### What is needed
The copy you return should hold only the lines from the top of the data below through the line with "WWII: MISCELLANEOUS METAL INSIGNIA", each duplicated exactly and with no pictures.

================

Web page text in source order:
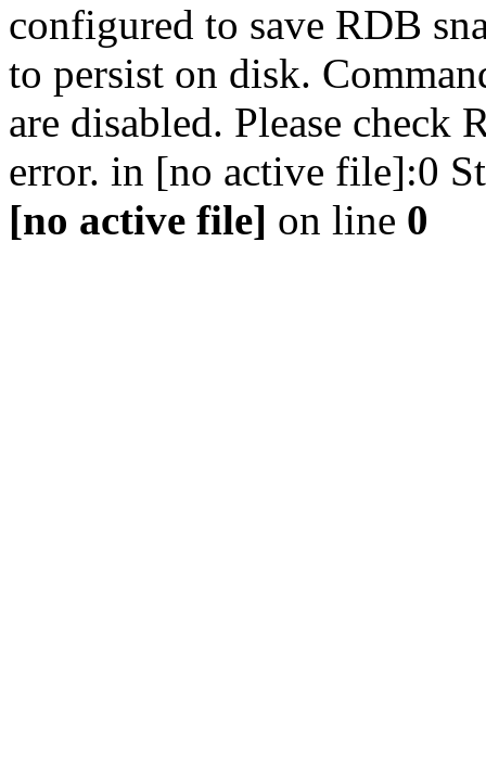
configured to save RDB
to persist on disk.
are disabled. Please check
error. in [no active file]:0
[no active file] on line 0
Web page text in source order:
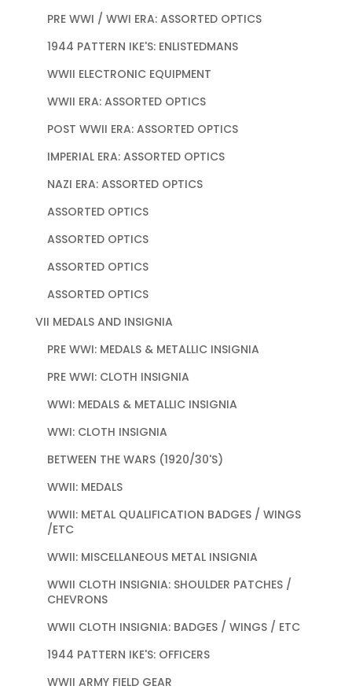
PRE WWI / WWI ERA: ASSORTED OPTICS
1944 PATTERN IKE'S: ENLISTEDMANS
WWII ELECTRONIC EQUIPMENT
WWII ERA: ASSORTED OPTICS
POST WWII ERA: ASSORTED OPTICS
IMPERIAL ERA: ASSORTED OPTICS
NAZI ERA: ASSORTED OPTICS
ASSORTED OPTICS
ASSORTED OPTICS
ASSORTED OPTICS
ASSORTED OPTICS
VII MEDALS AND INSIGNIA
PRE WWI: MEDALS & METALLIC INSIGNIA
PRE WWI: CLOTH INSIGNIA
WWI: MEDALS & METALLIC INSIGNIA
WWI: CLOTH INSIGNIA
BETWEEN THE WARS (1920/30'S)
WWII: MEDALS
WWII: METAL QUALIFICATION BADGES / WINGS
/ETC
WWII: MISCELLANEOUS METAL INSIGNIA
WWII CLOTH INSIGNIA: SHOULDER PATCHES /
CHEVRONS
WWII CLOTH INSIGNIA: BADGES / WINGS / ETC
1944 PATTERN IKE'S: OFFICERS
WWII ARMY FIELD GEAR
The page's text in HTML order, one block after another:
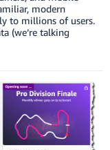
modern
to millions of users.
(we’re talking
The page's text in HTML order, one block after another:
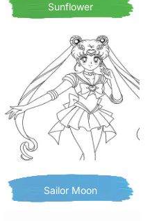
Sunflower
Sailor Moon
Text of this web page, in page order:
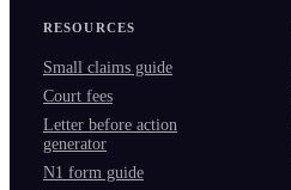
RESOURCES
Small claims guide
Court fees
Letter before action
generator
N1 form guide

================

### Response
Web page text in source order:
configured to save RDB
to persist on disk.
are disabled. Please check
error. in [no active file]:0
[no active file] on line 0
Web page text in source order:
PRE WWI / WWI ERA: ASSORTED OPTICS
1944 PATTERN IKE'S: ENLISTEDMANS
WWII ELECTRONIC EQUIPMENT
WWII ERA: ASSORTED OPTICS
POST WWII ERA: ASSORTED OPTICS
IMPERIAL ERA: ASSORTED OPTICS
NAZI ERA: ASSORTED OPTICS
ASSORTED OPTICS
ASSORTED OPTICS
ASSORTED OPTICS
ASSORTED OPTICS
VII MEDALS AND INSIGNIA
PRE WWI: MEDALS & METALLIC INSIGNIA
PRE WWI: CLOTH INSIGNIA
WWI: MEDALS & METALLIC INSIGNIA
WWI: CLOTH INSIGNIA
BETWEEN THE WARS (1920/30'S)
WWII: MEDALS
WWII: METAL QUALIFICATION BADGES / WINGS
/ETC
WWII: MISCELLANEOUS METAL INSIGNIA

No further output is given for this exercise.